Tojo, Im off on weds this week too, if you wanna hook up and soak some hooks let me know.


----------



## tojo

where you wanna fish???


----------



## phishphood

Go get em guys. Don't forget camera batteries Tony. Police finally broke things up here around 3am.
Started to break out the leaf blower about 7 this morning to see who might be hung over, but worked
on the boat some instead. Good luck on Wed. Post pics.


----------



## Guest

Tony,You fishing Thurs.?


----------



## Garry

I'm planning on going out Thursday for a bit, but busy wednesday....


----------



## tojo

Yea, My plan is to fish Thursday too. You interested Clark? Maybe Beacon this time? Garry, I sent you a PM about your last venture. I having been wanting to get down to the Pardon Slough area.

RC, why dont you PM me with you #. I wont be able to call until Wed night (Cheap city wont spring for long distance service) though. If you are interested we can fish Edgewater area, or head to the lagoon. I am open to suggestions. I just want to fish. My # is 321-377-9534. 

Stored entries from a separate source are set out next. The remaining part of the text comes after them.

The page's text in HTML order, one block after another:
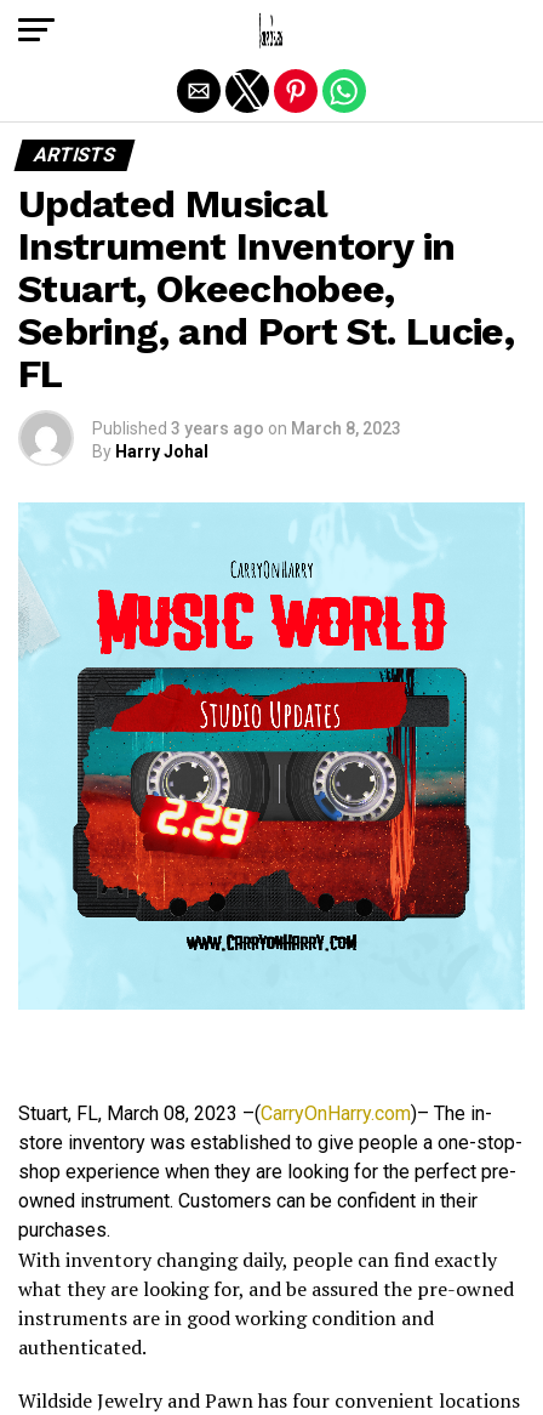
ARTISTS
Updated Musical
Instrument Inventory in
Stuart, Okeechobee,
Sebring, and Port St. Lucie,
FL
Published 3 years ago on March 8, 2023
By Harry Johal
Stuart, FL, March 08, 2023 –(CarryOnHarry.com)– The in-
store inventory was established to give people a one-stop-
shop experience when they are looking for the perfect pre-
owned instrument. Customers can be confident in their
purchases.
With inventory changing daily, people can find exactly
what they are looking for, and be assured the pre-owned
instruments are in good working condition and
authenticated.
Wildside Jewelry and Pawn has four convenient locations
Exit mobile version
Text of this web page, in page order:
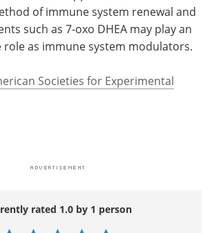
of immune system renewal and
such as 7-oxo DHEA may play an
as immune system modulators.
Societies for Experimental
rated 1.0 by 1 person
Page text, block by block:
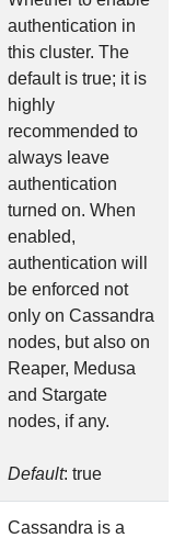
authentication in
this cluster. The
default is true; it is
highly
recommended to
always leave
authentication
turned on. When
enabled,
authentication will
be enforced not
only on Cassandra
nodes, but also on
Reaper, Medusa
and Stargate
nodes, if any.
Default: true
Cassandra is a
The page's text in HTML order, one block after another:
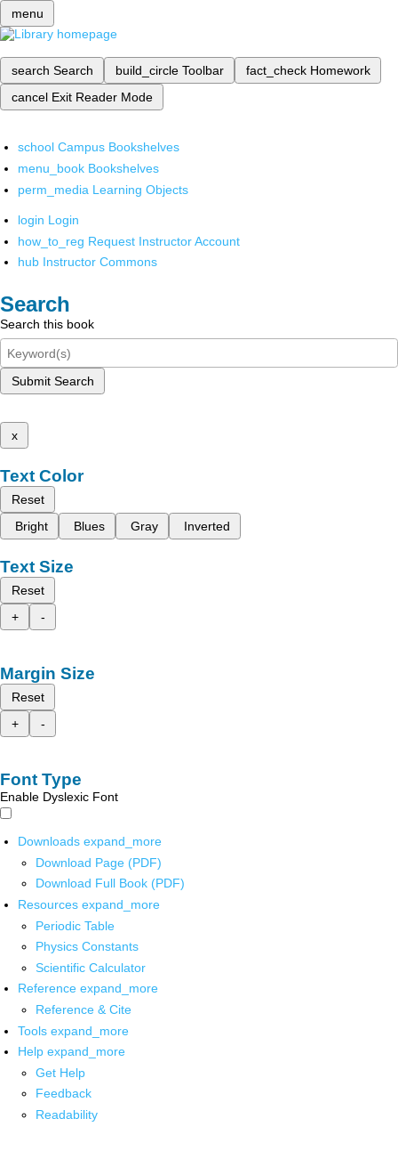
menu
search Search build_circle Toolbar fact_check Homework
cancel Exit Reader Mode
school Campus Bookshelves
menu_book Bookshelves
perm_media Learning Objects
login Login
how_to_reg Request Instructor Account
hub Instructor Commons
Search
Search this book
Submit Search
x
Text Color
Reset
Bright
Blues Gray Inverted
Text Size
Reset
+
-
Margin Size
Reset
+
-
Font Type
Enable Dyslexic Font
Downloads expand_more
Download Page (PDF)
Download Full Book (PDF)
Resources expand_more
Periodic Table
Physics Constants
Scientific Calculator
Reference expand_more
Reference & Cite
Tools expand_more
Help expand_more
Get Help
Feedback
Readability
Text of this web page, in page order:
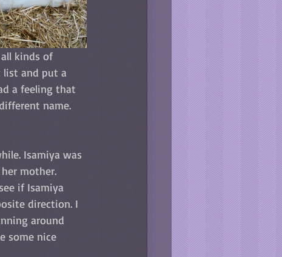
kinds of
list and put a
a feeling that
name.
Isamiya was
mother.
if Isamiya
direction. I
around
some nice
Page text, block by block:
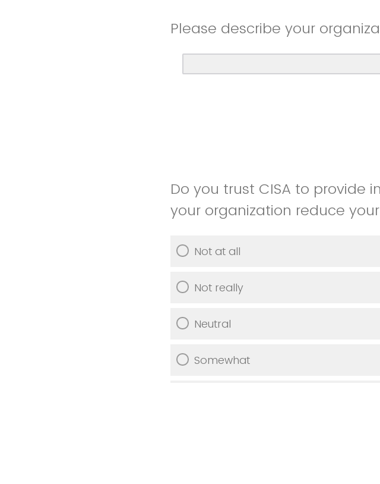
Please describe your
Do you trust CISA to provide
your organization reduce
Not at all
Not really
Neutral
Somewhat
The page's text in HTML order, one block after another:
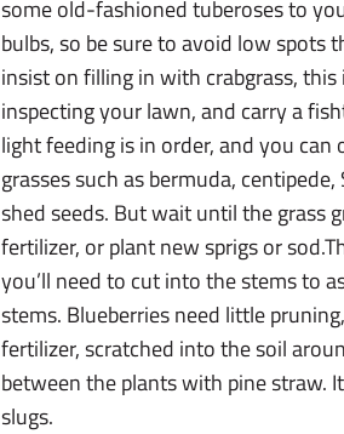
some old-fashioned tuberoses to
bulbs, so be sure to avoid low spots
insist on filling in with crabgrass,
inspecting your lawn, and carry a
light feeding is in order, and you
grasses such as bermuda,
shed seeds. But wait until the grass
fertilizer, or plant new sprigs or
you’ll need to cut into the stems to
stems. Blueberries need little
fertilizer, scratched into the soil
between the plants with pine straw.
slugs.
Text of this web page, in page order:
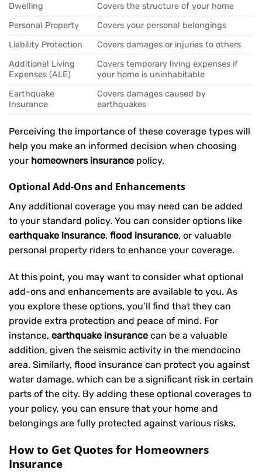
Dwelling
Covers the structure of your home
Personal Property
Covers your personal belongings
Liability Protection
Covers damages or injuries to others
Additional Living
Expenses (ALE)
Covers temporary living expenses if
your home is uninhabitable
Earthquake
Insurance
Covers damages caused by
earthquakes
Perceiving the importance of these coverage types will
help you make an informed decision when choosing
your homeowners insurance policy.
Optional Add-Ons and Enhancements
Any additional coverage you may need can be added
to your standard policy. You can consider options like
earthquake insurance, flood insurance, or valuable
personal property riders to enhance your coverage.
At this point, you may want to consider what optional
add-ons and enhancements are available to you. As
you explore these options, you’ll find that they can
provide extra protection and peace of mind. For
instance, earthquake insurance can be a valuable
addition, given the seismic activity in the mendocino
area. Similarly, flood insurance can protect you against
water damage, which can be a significant risk in certain
parts of the city. By adding these optional coverages to
your policy, you can ensure that your home and
belongings are fully protected against various risks.
How to Get Quotes for Homeowners
Insurance
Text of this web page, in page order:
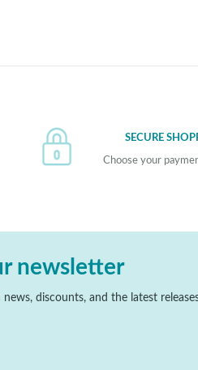
SECURE
Choose your
newsletter
discounts, and the latest
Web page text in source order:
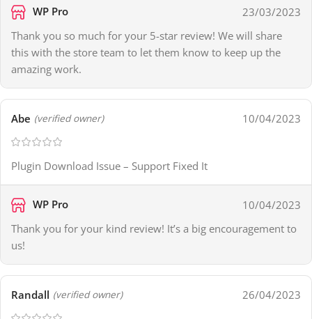
WP Pro
23/03/2023
Thank you so much for your 5-star review! We will share
this with the store team to let them know to keep up the
amazing work.
Abe (verified owner) 10/04/2023
Plugin Download Issue – Support Fixed It
WP Pro
10/04/2023
Thank you for your kind review! It’s a big encouragement to
us!
Randall (verified owner) 26/04/2023
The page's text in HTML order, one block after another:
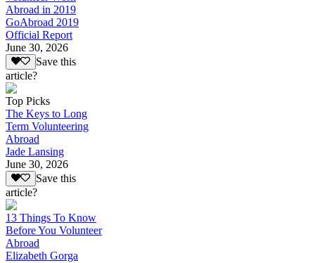
Abroad in 2019
GoAbroad 2019
Official Report
June 30, 2026
Save this
article?
Top Picks
The Keys to Long
Term Volunteering
Abroad
Jade Lansing
June 30, 2026
Save this
article?
13 Things To Know
Before You Volunteer
Abroad
Elizabeth Gorga
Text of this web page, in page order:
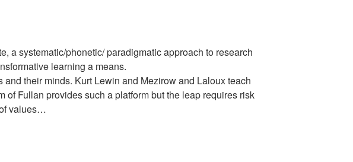
a systematic/phonetic/ paradigmatic approach to research
learning a means.
their minds. Kurt Lewin and Mezirow and Laloux teach
Fullan provides such a platform but the leap requires risk
values…
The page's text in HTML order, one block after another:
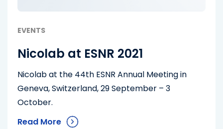
EVENTS
Nicolab at ESNR 2021
Nicolab at the 44th ESNR Annual Meeting in
Geneva, Switzerland, 29 September – 3
October.
Read More
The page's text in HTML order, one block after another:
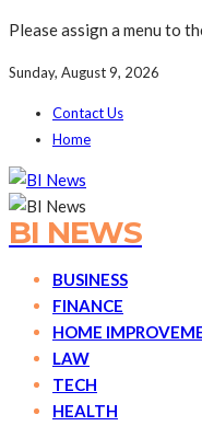
Please assign a menu to
Sunday, August 9, 2026
Contact Us
Home
BI NEWS
BUSINESS
FINANCE
HOME
LAW
TECH
HEALTH
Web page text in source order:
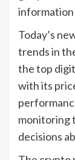
information
Today’s
trends in
the top
with its
monitoring
decisions
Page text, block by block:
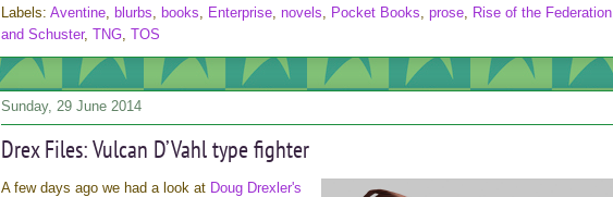
Labels: Aventine blurbs books Enterprise novels Pocket Books prose Rise of the Federation
and Schuster, TNG TOS
Sunday, 29 June 2014
Drex Files: Vulcan D’Vahl type fighter
A few days ago we had a look at Doug Drexler's
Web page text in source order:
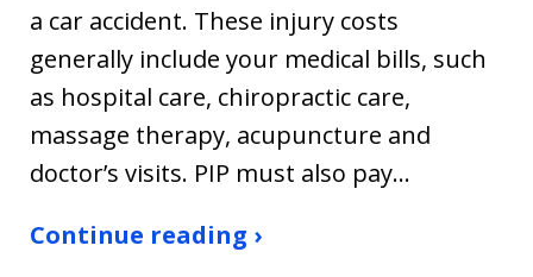
a car accident. These injury costs
generally include your medical bills, such
as hospital care, chiropractic care,
massage therapy, acupuncture and
doctor’s visits. PIP must also pay…
Continue reading ›
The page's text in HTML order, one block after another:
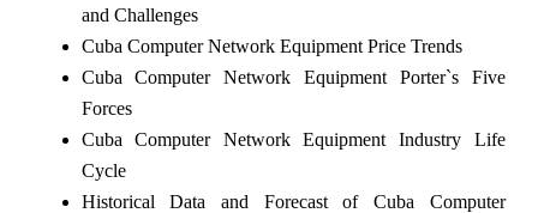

Jason, all the work on your boat don't matter if you don't get it wet. ;D Take a sick day and come on!

Tony


----------



## phishphood

Wish I could. Just finishing up 12 days off by smoking some BBQ and watching football. Taking 2 more days
the weekend after next to go chase Bambi around Alabama, so it ain't looking too good. I'm going this
weekend if not at work. Find me a couple of hungry schools while you're out, will ya. Catch a bunch.


----------



## inboardgheenoeguy

:'( :'( I want to go too! :'( :'(


----------



## tojo

C'mon Rob...you can pick up your new Stradic too


----------



## Guest

Im down Tony,Maybe Me,You,Garry and who ever he takes can hook up and fish the NIR or the south goon???


----------



## tojo

Bet!  I'll call you tomorrow.  RCMay and I are hitting it Wed.  Maybe we'll find the feesh! I Love You!!


----------



## tom_in_orl

Where and when? I am off tomorrow.


----------



## tojo

Tom,

Rob could not make it so Beavis and I are going to head toward the FSU oyster reef area (Red Alley) We should be around Orange Island area too. You comin???


----------